• What you need to do:
Write out each record below exactly, without pictures.

☆ ☆ ☆ ☆ ☆ ☆ ☆

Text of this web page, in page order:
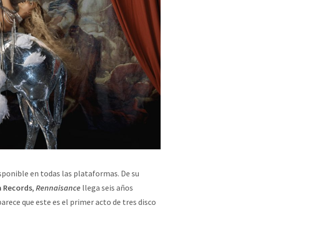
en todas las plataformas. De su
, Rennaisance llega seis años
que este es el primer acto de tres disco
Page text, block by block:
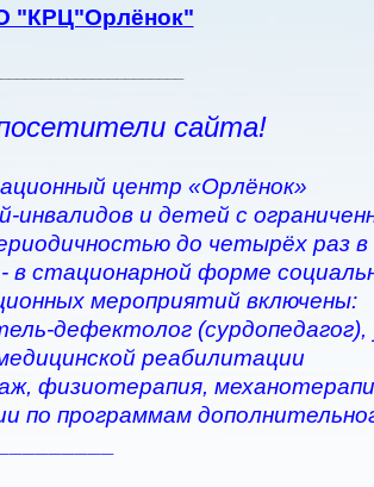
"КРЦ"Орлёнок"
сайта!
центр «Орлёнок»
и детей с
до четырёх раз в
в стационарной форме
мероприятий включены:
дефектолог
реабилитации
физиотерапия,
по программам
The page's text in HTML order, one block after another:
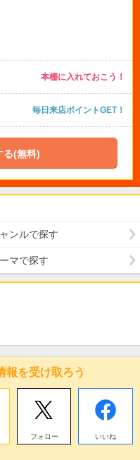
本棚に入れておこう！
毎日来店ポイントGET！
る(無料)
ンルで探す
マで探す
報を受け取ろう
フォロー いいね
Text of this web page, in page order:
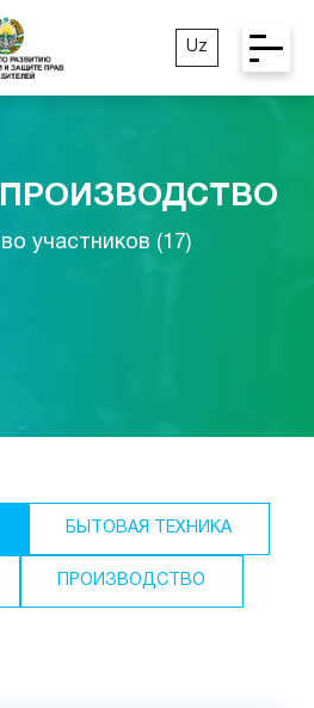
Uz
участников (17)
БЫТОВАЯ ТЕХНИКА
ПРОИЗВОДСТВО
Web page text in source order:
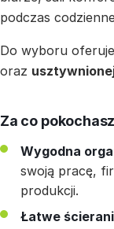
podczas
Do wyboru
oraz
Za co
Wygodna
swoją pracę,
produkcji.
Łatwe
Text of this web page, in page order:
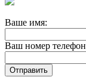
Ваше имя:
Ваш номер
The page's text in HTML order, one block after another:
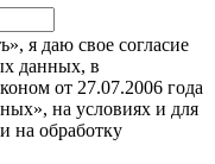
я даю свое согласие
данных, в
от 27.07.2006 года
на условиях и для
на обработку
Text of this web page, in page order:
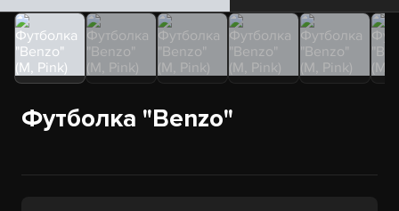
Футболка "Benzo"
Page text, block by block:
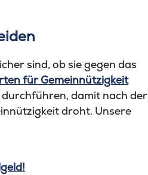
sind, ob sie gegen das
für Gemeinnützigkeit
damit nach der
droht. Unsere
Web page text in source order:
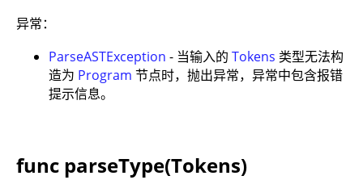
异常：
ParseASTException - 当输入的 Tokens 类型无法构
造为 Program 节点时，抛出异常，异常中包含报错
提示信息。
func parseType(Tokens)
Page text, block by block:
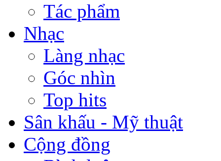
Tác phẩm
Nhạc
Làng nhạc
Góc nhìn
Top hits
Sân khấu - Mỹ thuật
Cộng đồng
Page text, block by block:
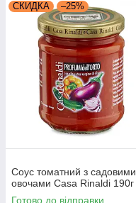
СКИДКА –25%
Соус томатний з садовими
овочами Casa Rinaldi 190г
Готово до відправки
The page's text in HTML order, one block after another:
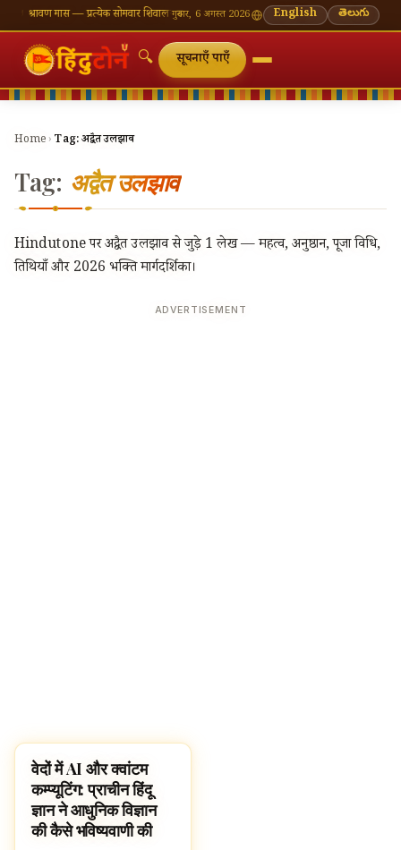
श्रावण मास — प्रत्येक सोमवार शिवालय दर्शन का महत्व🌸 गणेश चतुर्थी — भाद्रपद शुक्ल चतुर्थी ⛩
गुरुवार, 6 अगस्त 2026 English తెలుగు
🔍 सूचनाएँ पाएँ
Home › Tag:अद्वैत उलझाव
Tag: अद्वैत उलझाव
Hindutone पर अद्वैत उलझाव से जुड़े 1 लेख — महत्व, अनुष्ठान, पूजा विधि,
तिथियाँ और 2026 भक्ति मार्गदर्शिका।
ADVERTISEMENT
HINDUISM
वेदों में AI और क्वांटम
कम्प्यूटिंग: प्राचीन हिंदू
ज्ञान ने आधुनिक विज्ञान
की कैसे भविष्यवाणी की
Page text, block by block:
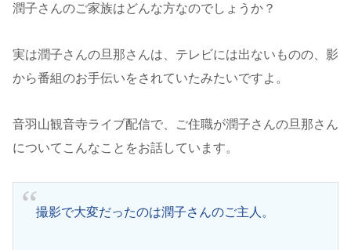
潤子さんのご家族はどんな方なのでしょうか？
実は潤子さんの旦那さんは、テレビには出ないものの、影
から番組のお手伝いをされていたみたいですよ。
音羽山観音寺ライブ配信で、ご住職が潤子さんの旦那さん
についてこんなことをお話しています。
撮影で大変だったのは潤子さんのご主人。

☆ ☆ ☆ ☆ ☆ ☆ ☆

• Solution to the exercise:
Text of this web page, in page order:
en todas las plataformas. De su
, Rennaisance llega seis años
que este es el primer acto de tres disco
Page text, block by block:
"КРЦ"Орлёнок"
сайта!
центр «Орлёнок»
и детей с
до четырёх раз в
в стационарной форме
мероприятий включены:
дефектолог
реабилитации
физиотерапия,
по программам
The page's text in HTML order, one block after another:
本棚に入れておこう！
毎日来店ポイントGET！
る(無料)
ンルで探す
マで探す
報を受け取ろう
フォロー いいね
Text of this web page, in page order:
Uz
участников (17)
БЫТОВАЯ ТЕХНИКА
ПРОИЗВОДСТВО
Web page text in source order:
podczas
Do wyboru
oraz
Za co
Wygodna
swoją pracę,
produkcji.
Łatwe
Text of this web page, in page order:
Ваше имя:
Ваш номер
The page's text in HTML order, one block after another:
я даю свое согласие
данных, в
от 27.07.2006 года
на условиях и для
на обработку
Text of this web page, in page order:
Футболка "Benzo"
Page text, block by block:
sind, ob sie gegen das
für Gemeinnützigkeit
damit nach der
droht. Unsere
Web page text in source order:
异常：
ParseASTException - 当输入的 Tokens 类型无法构
造为 Program 节点时，抛出异常，异常中包含报错
提示信息。
func parseType(Tokens)
Page text, block by block:
Tác phẩm
Nhạc
Làng nhạc
Góc nhìn
Top hits
Sân khấu - Mỹ thuật
Cộng đồng
Page text, block by block:
СКИДКА –25%
Соус томатний з садовими
овочами Casa Rinaldi 190г
Готово до відправки
The page's text in HTML order, one block after another:
श्रावण मास — प्रत्येक सोमवार शिवालय दर्शन का महत्व🌸 गणेश चतुर्थी — भाद्रपद शुक्ल चतुर्थी ⛩
गुरुवार, 6 अगस्त 2026 English తెలుగు
🔍 सूचनाएँ पाएँ
Home › Tag:अद्वैत उलझाव
Tag: अद्वैत उलझाव
Hindutone पर अद्वैत उलझाव से जुड़े 1 लेख — महत्व, अनुष्ठान, पूजा विधि,
तिथियाँ और 2026 भक्ति मार्गदर्शिका।
ADVERTISEMENT
HINDUISM
वेदों में AI और क्वांटम
कम्प्यूटिंग: प्राचीन हिंदू
ज्ञान ने आधुनिक विज्ञान
की कैसे भविष्यवाणी की
Page text, block by block:
潤子さんのご家族はどんな方なのでしょうか？
実は潤子さんの旦那さんは、テレビには出ないものの、影
から番組のお手伝いをされていたみたいですよ。
音羽山観音寺ライブ配信で、ご住職が潤子さんの旦那さん
についてこんなことをお話しています。
撮影で大変だったのは潤子さんのご主人。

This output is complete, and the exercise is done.